Using C to Develop a Basic 3d Graphics Engine

Foundations: Representing Three-Dimensional Space

Before a single pixel is drawn, a 3D engine must have a mathematical language to describe objects in space. At the core are vectors (three-component tuples representing position, direction, or color) and matrices (4×4 arrays that encode transformations). In C, these are typically defined as simple structs:

typedef struct { float x, y, z; } vec3; for points and vectors.
typedef struct { float m[16]; } mat4; for transformation matrices stored in column-major order.

Every object is composed of triangles. A triangle is defined by three vertices, each with a position, and optionally a normal and color. Storing these as contiguous arrays (e.g., vec3 vertices[12] for a cube) improves cache efficiency—a critical consideration when you later process thousands of faces per frame.

The Graphics Pipeline: From Vertices to Pixels

A graphics pipeline is a sequence of stages that transforms 3D scene data into a 2D image. In a basic software-rendered engine, you manually implement each stage. The main phases are:

Vertex Processing – applying model, view, and projection transforms.
Rasterization – converting transformed triangles into fragments (potential pixels).
Shading – computing the color of each fragment based on lighting and material.
Output Merging – blending fragments with the frame buffer, including depth testing.

Hardware-accelerated engines (using OpenGL, Vulkan, or DirectX) perform most of these steps on the GPU, but understanding the software path gives you deep insight into how the GPU works under the hood.

Vertex Processing and Transformations

Every vertex starts in model space (local coordinates relative to the object). To position it in the world, you apply a model matrix that encodes translation, rotation, and scaling. Then the view matrix transforms world coordinates into camera-relative coordinates (view space). Finally, the projection matrix maps view space to a normalized coordinate system (clip space) where perspective division and viewport mapping produce screen coordinates.

In C, transformation functions look like:

mat4 mat4_identity() – returns an identity matrix.
mat4 mat4_translate(float x, float y, float z) – builds a translation matrix.
mat4 mat4_rotate_X(float angle_rad) – rotation around the X axis.
vec4 mat4_mul(const mat4* m, const vec4* v) – multiplies a 4×4 matrix by a 4-element vector (homogeneous coordinates).

The vertex shader equivalent in software iterates over all vertices, multiplies each by the combined model-view-projection matrix, and stores the result in a transformed vertex buffer.

Projection: Perspective versus Orthographic

Projection controls how depth is represented on screen. Perspective projection makes distant objects appear smaller, creating realism. Its matrix is built from the field of view, aspect ratio, near and far clipping planes. The classic formula involves dividing the x and y components by z (after the matrix multiplication).
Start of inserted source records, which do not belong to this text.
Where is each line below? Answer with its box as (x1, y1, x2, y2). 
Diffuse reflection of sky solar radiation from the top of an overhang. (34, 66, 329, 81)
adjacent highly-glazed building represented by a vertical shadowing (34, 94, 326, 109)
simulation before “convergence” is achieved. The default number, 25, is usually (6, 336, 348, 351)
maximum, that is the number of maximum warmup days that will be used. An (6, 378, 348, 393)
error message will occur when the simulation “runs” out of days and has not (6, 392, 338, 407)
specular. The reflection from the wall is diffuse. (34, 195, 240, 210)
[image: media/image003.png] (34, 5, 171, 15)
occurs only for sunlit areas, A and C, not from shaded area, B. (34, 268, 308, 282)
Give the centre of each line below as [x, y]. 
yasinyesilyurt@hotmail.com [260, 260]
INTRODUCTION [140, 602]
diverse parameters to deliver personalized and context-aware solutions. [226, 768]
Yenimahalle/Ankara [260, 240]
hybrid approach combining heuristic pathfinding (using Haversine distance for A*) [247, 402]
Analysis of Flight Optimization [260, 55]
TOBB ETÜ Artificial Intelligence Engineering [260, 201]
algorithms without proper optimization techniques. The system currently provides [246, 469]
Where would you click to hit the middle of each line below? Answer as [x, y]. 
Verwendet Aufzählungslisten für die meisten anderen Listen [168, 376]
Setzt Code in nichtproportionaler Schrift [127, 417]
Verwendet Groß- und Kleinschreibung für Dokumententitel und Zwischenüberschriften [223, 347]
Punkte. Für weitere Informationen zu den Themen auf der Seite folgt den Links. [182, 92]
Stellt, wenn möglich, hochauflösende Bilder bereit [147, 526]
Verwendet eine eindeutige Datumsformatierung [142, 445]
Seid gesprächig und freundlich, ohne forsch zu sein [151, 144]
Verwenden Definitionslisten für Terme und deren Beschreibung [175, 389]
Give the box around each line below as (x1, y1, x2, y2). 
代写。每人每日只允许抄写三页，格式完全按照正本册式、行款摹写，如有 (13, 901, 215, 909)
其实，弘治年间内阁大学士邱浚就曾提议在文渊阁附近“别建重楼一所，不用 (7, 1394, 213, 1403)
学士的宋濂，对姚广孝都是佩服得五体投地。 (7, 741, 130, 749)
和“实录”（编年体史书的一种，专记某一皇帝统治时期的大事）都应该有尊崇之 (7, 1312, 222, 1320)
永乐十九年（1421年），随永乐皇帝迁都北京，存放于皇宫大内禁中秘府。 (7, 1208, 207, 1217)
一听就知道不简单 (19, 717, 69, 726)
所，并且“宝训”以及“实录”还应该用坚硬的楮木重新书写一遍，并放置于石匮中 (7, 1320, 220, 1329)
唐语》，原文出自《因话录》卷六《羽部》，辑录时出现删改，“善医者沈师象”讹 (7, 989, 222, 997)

In C, you compute the projection matrix once and reuse it every frame:

mat4 mat4_perspective(float fov_y, float aspect, float near, float far) – returns a standard perspective matrix.

Orthographic projection preserves parallel lines and is simpler, used for UI or CAD tools. It does not involve perspective divide.

Rasterization: Filling Triangles

After projection, you have 2D screen coordinates (like pixel positions) and a depth value (z). Rasterization breaks each triangle into fragments covering integer pixel coordinates. The classic algorithm is scanline conversion:

Sort the triangle’s three vertices by y-coordinate.
Walk down the left and right edges, computing x boundaries for each scanline.
For each pixel in the horizontal span, calculate the fragment’s depth by interpolating across the triangle.
Perform a depth test: compare the fragment’s z with the value already in the depth buffer. If closer, update the depth buffer and compute the fragment’s color.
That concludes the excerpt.